• [WORK ITEM]:
Check every line of the records below for the string "safety" and copy the ones that have it.

• [DATA RECORDS]:
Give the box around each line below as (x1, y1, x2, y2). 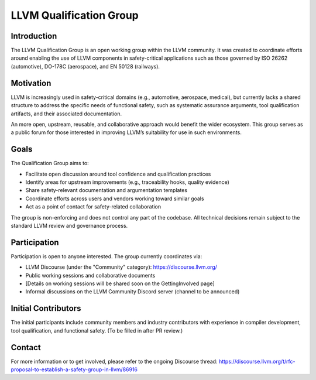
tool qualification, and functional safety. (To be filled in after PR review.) (11, 327, 183, 334)
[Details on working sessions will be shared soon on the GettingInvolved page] (25, 280, 215, 287)
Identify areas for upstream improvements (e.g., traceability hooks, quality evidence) (25, 179, 229, 186)
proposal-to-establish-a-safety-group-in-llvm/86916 (11, 366, 138, 373)
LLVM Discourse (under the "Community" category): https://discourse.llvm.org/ (25, 263, 218, 271)
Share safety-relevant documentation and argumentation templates (25, 187, 187, 194)
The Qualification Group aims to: (11, 160, 89, 167)
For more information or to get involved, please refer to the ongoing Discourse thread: (11, 358, 218, 365)
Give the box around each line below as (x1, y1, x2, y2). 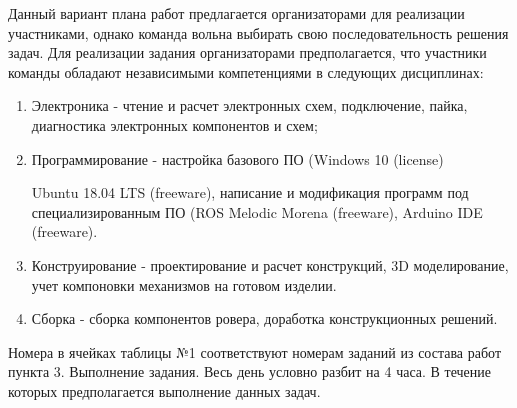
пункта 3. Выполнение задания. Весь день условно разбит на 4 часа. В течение (8, 361, 491, 382)
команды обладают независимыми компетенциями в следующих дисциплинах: (8, 61, 484, 82)
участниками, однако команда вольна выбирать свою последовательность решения (8, 22, 509, 43)
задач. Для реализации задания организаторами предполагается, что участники (8, 42, 487, 63)
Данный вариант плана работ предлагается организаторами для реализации (8, 3, 465, 23)
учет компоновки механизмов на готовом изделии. (31, 274, 337, 295)
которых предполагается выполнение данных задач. (8, 380, 321, 401)
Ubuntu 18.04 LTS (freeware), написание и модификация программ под (31, 182, 469, 203)
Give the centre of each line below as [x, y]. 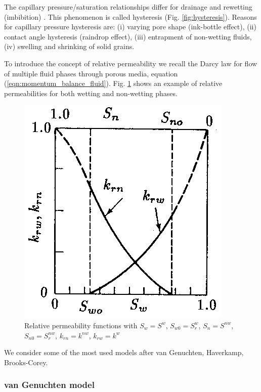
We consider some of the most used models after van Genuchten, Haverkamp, [124, 352]
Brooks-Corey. [26, 362]
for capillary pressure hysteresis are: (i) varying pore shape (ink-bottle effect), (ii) [130, 27]
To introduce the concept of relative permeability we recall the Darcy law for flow [131, 63]
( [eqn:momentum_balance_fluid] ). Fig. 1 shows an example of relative [113, 83]
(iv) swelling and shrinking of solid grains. [69, 46]
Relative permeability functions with [81, 325]
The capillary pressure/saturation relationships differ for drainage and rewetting [128, 7]
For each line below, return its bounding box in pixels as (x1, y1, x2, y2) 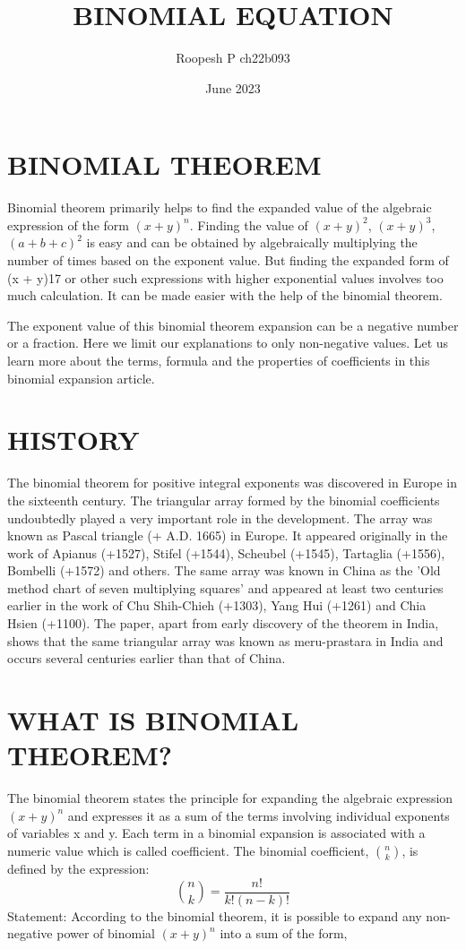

• [TASK RESULT]:
tool qualification, and functional safety. (To be filled in after PR review.) (11, 327, 183, 334)
proposal-to-establish-a-safety-group-in-llvm/86916 (11, 366, 138, 373)
Share safety-relevant documentation and argumentation templates (25, 187, 187, 194)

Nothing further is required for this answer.